New York City’s sanctuary city policies are unconstitutional and make it harder for federal immigration officers to do their jobs, the US Justice Department says in a federal lawsuit filed Thursday.

The lawsuit, filed in the US District Court for the Eastern District of New York, cites several city laws that DOJ says are “impeding the consultation and communication between federal and local law enforcement officials that is necessary for the United States to enforce the law and keep Americans safe.”

The laws at issue prevent law enforcement from honoring a civil immigration detainer without a judicial warrant, and make clear that no city agency should use its resources or “subject its officers or employees to the direction and supervision of the secretary of homeland security primarily” for immigration enforcement purposes.

Those laws violate the federal government’s “well-established, preeminent, and preemptive authority to regulate immigration,” DOJ says.

The government wants the decades-old laws declared invalid for violating the Supremacy Clause.

“In rejecting congressionally authorized means of enforcing federal immigration law, including detainers and administrative warrants, these provisions constitute unlawful direct regulation of the Federal Government,” the complaint says.

Weekend Shooting

The suit marks an escalation of tensions between federal and city policymakers over the city’s sanctuary policies in the wake of the shooting of a Custom Border Protection agent last Saturday.

The off-duty agent was wounded by an undocumented migrant the George Washington Bridge.
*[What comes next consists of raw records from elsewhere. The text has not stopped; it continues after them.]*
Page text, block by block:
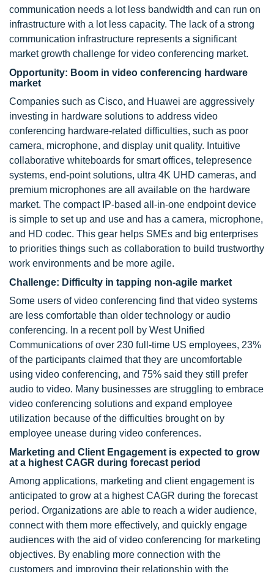
communication needs a lot less bandwidth and can run on
infrastructure with a lot less capacity. The lack of a strong
communication infrastructure represents a significant
market growth challenge for video conferencing market.
Opportunity: Boom in video conferencing hardware
market
Companies such as Cisco, and Huawei are aggressively
investing in hardware solutions to address video
conferencing hardware-related difficulties, such as poor
camera, microphone, and display unit quality. Intuitive
collaborative whiteboards for smart offices, telepresence
systems, end-point solutions, ultra 4K UHD cameras, and
premium microphones are all available on the hardware
market. The compact IP-based all-in-one endpoint device
is simple to set up and use and has a camera, microphone,
and HD codec. This gear helps SMEs and big enterprises
to priorities things such as collaboration to build trustworthy
work environments and be more agile.
Challenge: Difficulty in tapping non-agile market
Some users of video conferencing find that video systems
are less comfortable than older technology or audio
conferencing. In a recent poll by West Unified
Communications of over 230 full-time US employees, 23%
of the participants claimed that they are uncomfortable
using video conferencing, and 75% said they still prefer
audio to video. Many businesses are struggling to embrace
video conferencing solutions and expand employee
utilization because of the difficulties brought on by
employee unease during video conferences.
Marketing and Client Engagement is expected to grow
at a highest CAGR during forecast period
Among applications, marketing and client engagement is
anticipated to grow at a highest CAGR during the forecast
period. Organizations are able to reach a wider audience,
connect with them more effectively, and quickly engage
audiences with the aid of video conferencing for marketing
objectives. By enabling more connection with the
customers and improving their relationship with the
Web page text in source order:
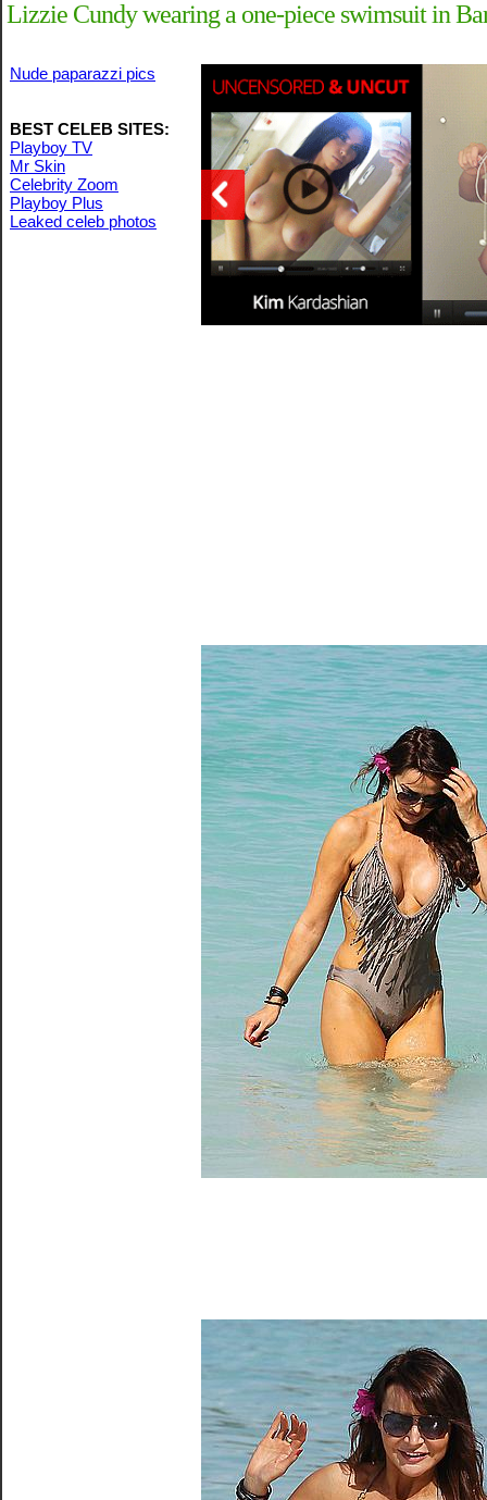
Lizzie Cundy wearing a one-piece swimsuit in
Nude paparazzi pics
BEST CELEB SITES:
Playboy TV
Mr Skin
Celebrity Zoom
Playboy Plus
Leaked celeb photos
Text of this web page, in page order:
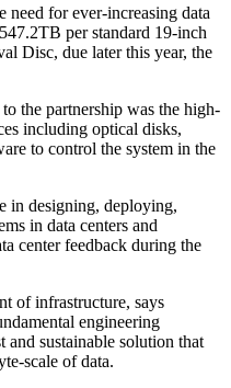
need for ever-increasing data
per standard 19-inch
Disc, due later this year, the
the partnership was the high-
including optical disks,
to control the system in the
in designing, deploying,
in data centers and
center feedback during the
of infrastructure, says
engineering
sustainable solution that
scale of data.
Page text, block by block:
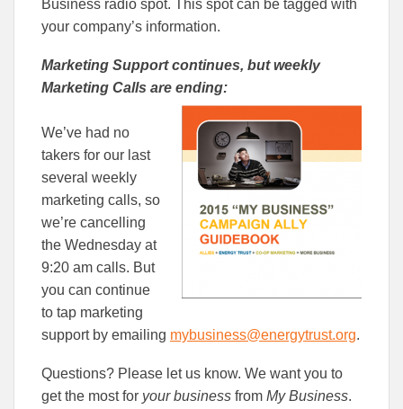
Business radio spot. This spot can be tagged with
your company’s information.
Marketing Support continues, but weekly
Marketing Calls are ending:
We’ve had no
takers for our last
several weekly
marketing calls, so
we’re cancelling
the Wednesday at
9:20 am calls. But
you can continue
to tap marketing
support by emailing mybusiness@energytrust.org.
Questions? Please let us know. We want you to
get the most for your business from My Business.
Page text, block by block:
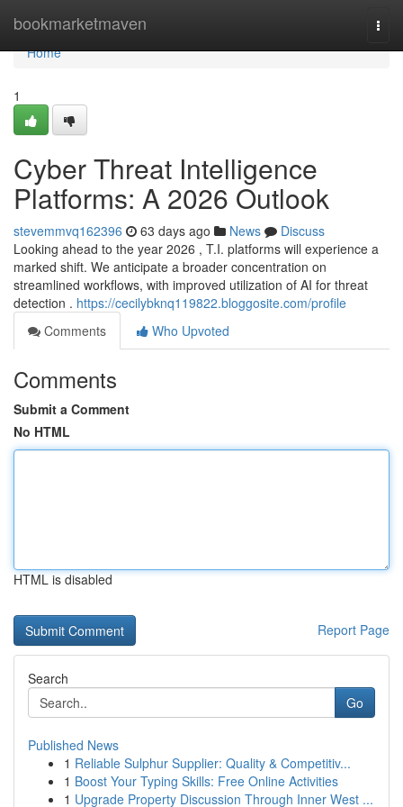
bookmarketmaven
Home
Home
1
Cyber Threat Intelligence
Platforms: A 2026 Outlook
stevemmvq162396 63 days ago News
Discuss
Looking ahead to the year 2026 , T.I. platforms will experience a
marked shift. We anticipate a broader concentration on
streamlined workflows, with improved utilization of AI for threat
detection . https://cecilybknq119822.bloggosite.com/profile
Comments
Who Upvoted
Comments
Submit a Comment
No HTML
HTML is disabled
Report Page
Search
Go
Published News
1 Reliable Sulphur Supplier: Quality & Competitiv...
1 Boost Your Typing Skills: Free Online Activities
1 Upgrade Property Discussion Through Inner West ...
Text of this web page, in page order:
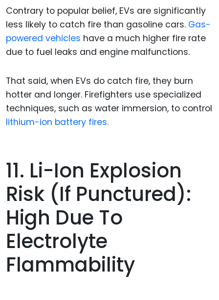
Contrary to popular belief, EVs are significantly
less likely to catch fire than gasoline cars. Gas-
powered vehicles have a much higher fire rate
due to fuel leaks and engine malfunctions.
That said, when EVs do catch fire, they burn
hotter and longer. Firefighters use specialized
techniques, such as water immersion, to control
lithium-ion battery fires.
11. Li-Ion Explosion
Risk (if Punctured):
High Due To
Electrolyte
Flammability
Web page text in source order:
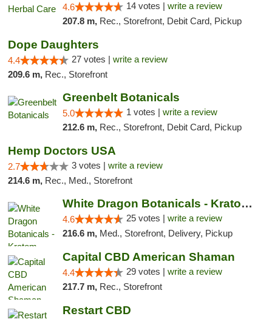
4.6 14 votes | write a review
207.8 m, Rec., Storefront, Debit Card, Pickup
Dope Daughters
4.4 27 votes | write a review
209.6 m, Rec., Storefront
Greenbelt Botanicals
5.0 1 votes | write a review
212.6 m, Rec., Storefront, Debit Card, Pickup
Hemp Doctors USA
2.7 3 votes | write a review
214.6 m, Rec., Med., Storefront
White Dragon Botanicals - Kratom, CBD, and...
4.6 25 votes | write a review
216.6 m, Med., Storefront, Delivery, Pickup
Capital CBD American Shaman
4.4 29 votes | write a review
217.7 m, Rec., Storefront
Restart CBD
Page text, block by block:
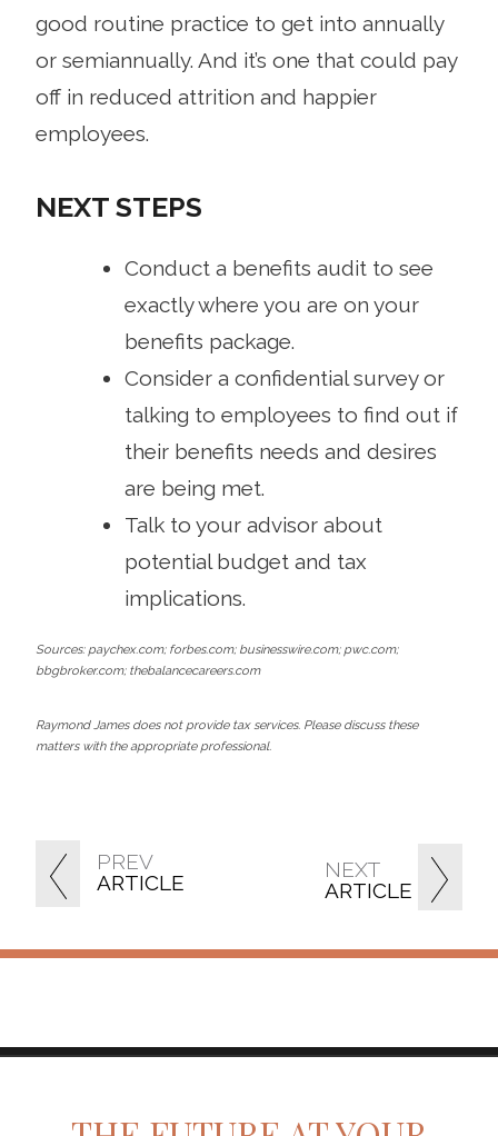
PREV
ARTICLE
NEXT
ARTICLE
good routine practice to get into annually
or semiannually. And it’s one that could pay
off in reduced attrition and happier
employees.
NEXT STEPS
Conduct a benefits audit to see
exactly where you are on your
benefits package.
Consider a confidential survey or
talking to employees to find out if
their benefits needs and desires
are being met.
Talk to your advisor about
potential budget and tax
implications.
Sources: paychex.com; forbes.com; businesswire.com; pwc.com;
bbgbroker.com; thebalancecareers.com
Raymond James does not provide tax services. Please discuss these
matters with the appropriate professional.
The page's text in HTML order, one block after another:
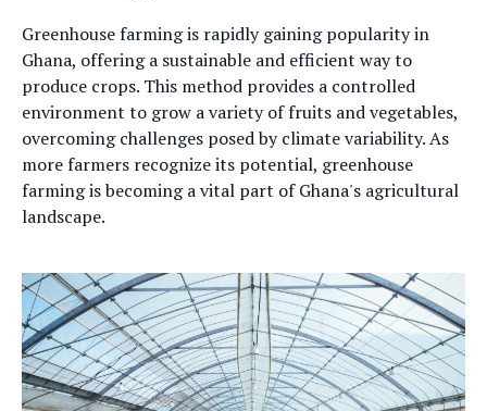
Greenhouse farming is rapidly gaining popularity in
Ghana, offering a sustainable and efficient way to
produce crops. This method provides a controlled
environment to grow a variety of fruits and vegetables,
overcoming challenges posed by climate variability. As
more farmers recognize its potential, greenhouse
farming is becoming a vital part of Ghana's agricultural
landscape.

A suspect—who federal officials say entered the US illegally in 2023 and was under a deportation order issued in November—was also wounded and taken to a hospital.

Homeland Security Secretary Kristi Noem on Monday said the administration would send additional immigration agents to New York in response to the shooting.

Mayor Eric Adams (D) said in response Tuesday he agreed the city’s sanctuary policies need to be “reexamined.”

The Justice Department last month sued Los Angeles over its policy, which restricts local law enforcement from assisting federal efforts to deport migrants, saying it helped spur riots during protests in the city. It’s also filed complaints challenging similar policies in Illinois, New Jersey, and the city of Rochester. A federal judge in San Francisco temporarily blocked the administration from enforcing Trump’s order against San Francisco and more than a dozen other local cities that sued.

The case is U.S. v. City of New York, E.D.N.Y., No. 1:25-cv-04084, complaint filed 7/24/25.